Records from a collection
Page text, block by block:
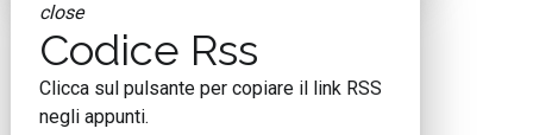
close
Codice Rss
Clicca sul pulsante per copiare il link RSS
negli appunti.
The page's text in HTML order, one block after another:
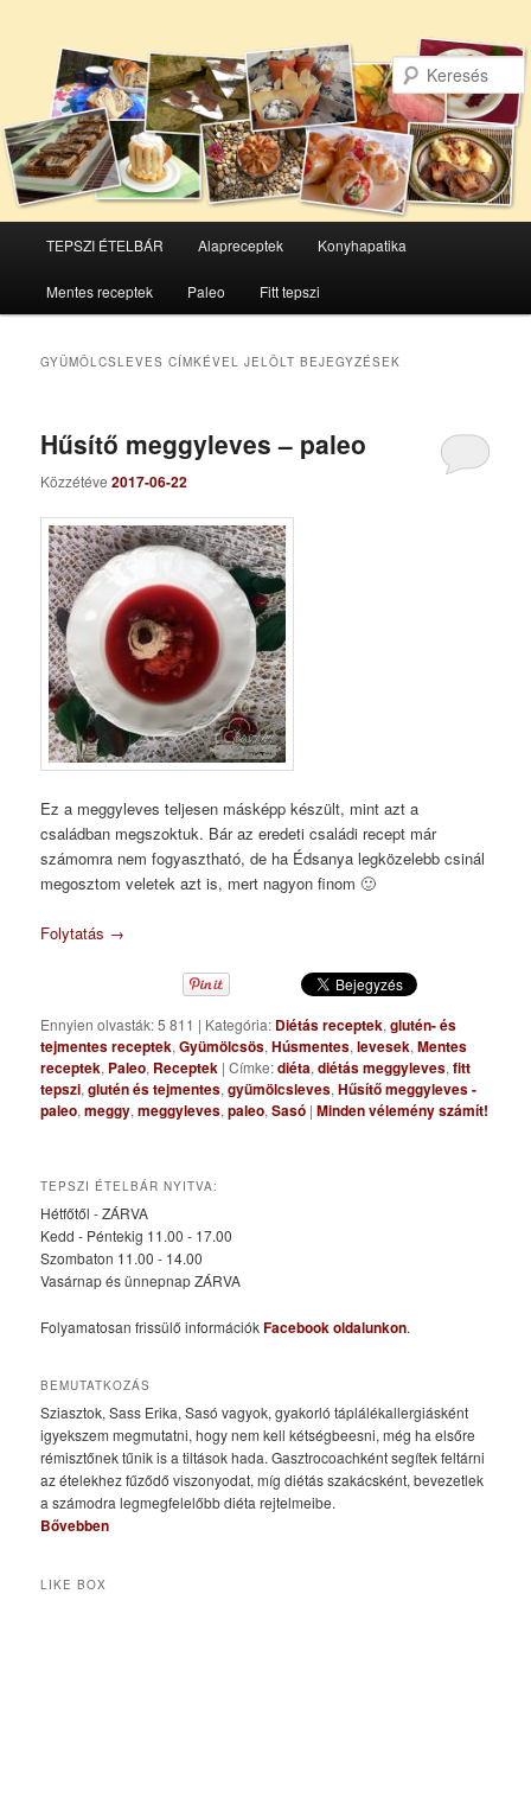
Tovább
az
elsődleges
Tovább
a
másodlagos
TEPSZI ÉTELBÁR Alapreceptek Konyhapatika
Mentes receptek Paleo Fitt tepszi
GYÜMÖLCSLEVES CÍMKÉVEL JELÖLT BEJEGYZÉSEK
Hűsítő meggyleves – paleo
Közzétéve2017-06-22
Ez a meggyleves teljesen másképp készült, mint azt a
családban megszoktuk. Bár az eredeti családi recept már
számomra nem fogyasztható, de ha Édsanya legközelebb csinál
megosztom veletek azt is, mert nagyon finom 🙂
Folytatás →
Ennyien olvasták: 5 811 | Kategória: Diétás receptek,glutén- és
tejmentes receptek,Gyümölcsös,Húsmentes,levesek,Mentes
receptek, Paleo, Receptek |Címke:diéta,diétás meggyleves,fitt
tepszi,glutén és tejmentes,gyümölcsleves,Hűsítő meggyleves -
paleo,meggy,meggyleves,paleo,Sasó |Minden vélemény számít!
TEPSZI ÉTELBÁR NYITVA:
Hétfőtől - ZÁRVA
Kedd - Péntekig 11.00 - 17.00
Szombaton 11.00 - 14.00
Vasárnap és ünnepnap ZÁRVA
Folyamatosan frissülő információkFacebook oldalunkon.
BEMUTATKOZÁS
Sziasztok, Sass Erika, Sasó vagyok, gyakorló táplálékallergiásként
igyekszem megmutatni, hogy nem kell kétségbeesni, még ha elsőre
rémisztőnek tűnik is a tiltások hada. Gasztrocoachként segítek feltárni
az ételekhez fűződő viszonyodat, míg diétás szakácsként, bevezetlek
a számodra legmegfelelőbb diéta rejtelmeibe.
Bővebben
LIKE BOX

> [Problem to solve] Set down all the data again exactly as above, pictures excluded.

> [Expected answer]
Page text, block by block:
close
Codice Rss
Clicca sul pulsante per copiare il link RSS
negli appunti.
The page's text in HTML order, one block after another:
Tovább
az
elsődleges
Tovább
a
másodlagos
TEPSZI ÉTELBÁR Alapreceptek Konyhapatika
Mentes receptek Paleo Fitt tepszi
GYÜMÖLCSLEVES CÍMKÉVEL JELÖLT BEJEGYZÉSEK
Hűsítő meggyleves – paleo
Közzétéve2017-06-22
Ez a meggyleves teljesen másképp készült, mint azt a
családban megszoktuk. Bár az eredeti családi recept már
számomra nem fogyasztható, de ha Édsanya legközelebb csinál
megosztom veletek azt is, mert nagyon finom 🙂
Folytatás →
Ennyien olvasták: 5 811 | Kategória: Diétás receptek,glutén- és
tejmentes receptek,Gyümölcsös,Húsmentes,levesek,Mentes
receptek, Paleo, Receptek |Címke:diéta,diétás meggyleves,fitt
tepszi,glutén és tejmentes,gyümölcsleves,Hűsítő meggyleves -
paleo,meggy,meggyleves,paleo,Sasó |Minden vélemény számít!
TEPSZI ÉTELBÁR NYITVA:
Hétfőtől - ZÁRVA
Kedd - Péntekig 11.00 - 17.00
Szombaton 11.00 - 14.00
Vasárnap és ünnepnap ZÁRVA
Folyamatosan frissülő információkFacebook oldalunkon.
BEMUTATKOZÁS
Sziasztok, Sass Erika, Sasó vagyok, gyakorló táplálékallergiásként
igyekszem megmutatni, hogy nem kell kétségbeesni, még ha elsőre
rémisztőnek tűnik is a tiltások hada. Gasztrocoachként segítek feltárni
az ételekhez fűződő viszonyodat, míg diétás szakácsként, bevezetlek
a számodra legmegfelelőbb diéta rejtelmeibe.
Bővebben
LIKE BOX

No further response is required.